Even 47 years after her death, there is still as much a fascination with Judy Garland’s personal life as there is with her stage and screen career.

Garland’s life is the ultimate showbiz tale, the child star forced into an endless spiral of drink and drugs by her stage mother and the studios, heralding a lifetime battle with addiction. Her life in the spotlight taking a terrible toll on a woman who just wanted to be loved.

Peter Quilter’s End Of The Rainbow was a hit in the West End in 2010 and is now revived in a new production at Colchester’s Mercury Theatre ahead of a UK Tour.

Quilter’s script may not be ground-breaking in terms of new revelations about the final months of Garland’s life, in London for yet another attempt at a comeback with a six-week residency at The Talk Of The Town. What it does offer, though, is an insight into the humour the woman had, a barbed one-liner ready for every time someone got close to her. It’s a classic defence mechanism but one that barely hides the pain that permeates her life.

It should be a moment of triumph for Garland, a new man (soon to be husband number five) in the shape of Mickey Deans and a London residency that gives her the chance to rebuild her career, and more importantly, pay off some of her accrued debt.
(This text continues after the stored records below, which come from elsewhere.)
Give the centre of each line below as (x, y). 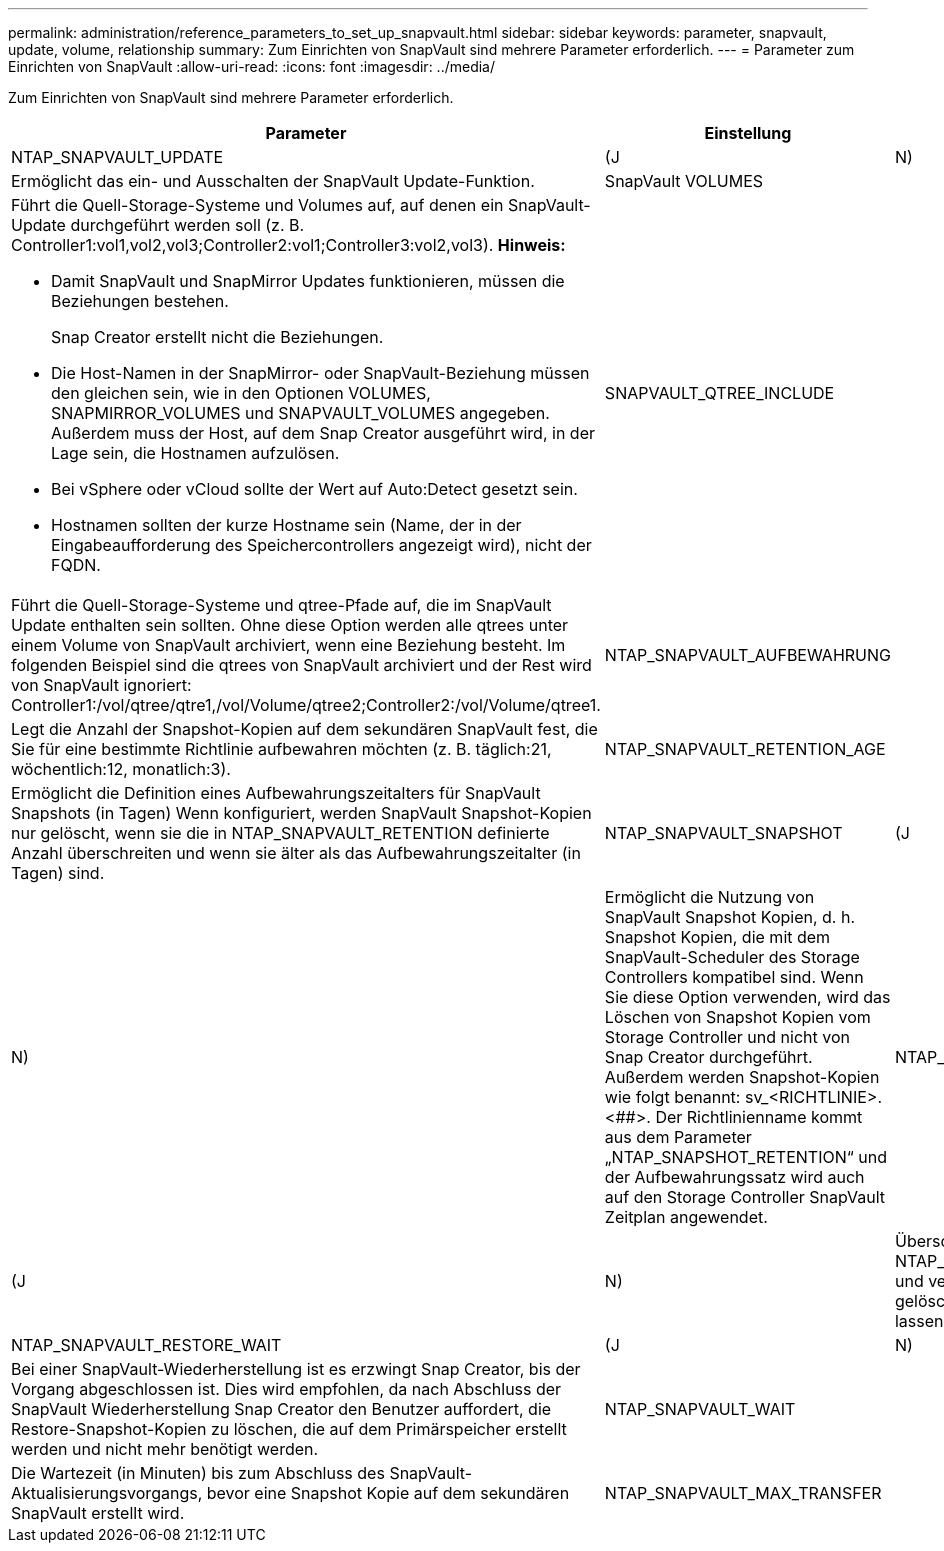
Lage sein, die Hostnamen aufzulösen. (195, 453)
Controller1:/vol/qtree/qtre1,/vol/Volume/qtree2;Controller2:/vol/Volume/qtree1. (306, 705)
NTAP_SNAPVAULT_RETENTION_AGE (745, 749)
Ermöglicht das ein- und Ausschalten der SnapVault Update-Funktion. (273, 181)
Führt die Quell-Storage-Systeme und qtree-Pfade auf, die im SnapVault (281, 605)
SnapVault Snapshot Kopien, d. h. (730, 917)
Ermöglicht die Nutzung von (709, 897)
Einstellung (748, 133)

Garland being Garland, though, and the self-destruct button isn’t far away and we witness the painful slip back into addiction and despair.

Daniel Buckroyd’s beautifully fluid production balances the public and personal personas perfectly, switching between the Ritz Hotel Suite and The Talk Of The Town nightclub with ease. It would be easy just to focus on the star herself but Buckroyd wisely gives us time to understand the two men in Garland’s life at the time. Her fiance and her pianist.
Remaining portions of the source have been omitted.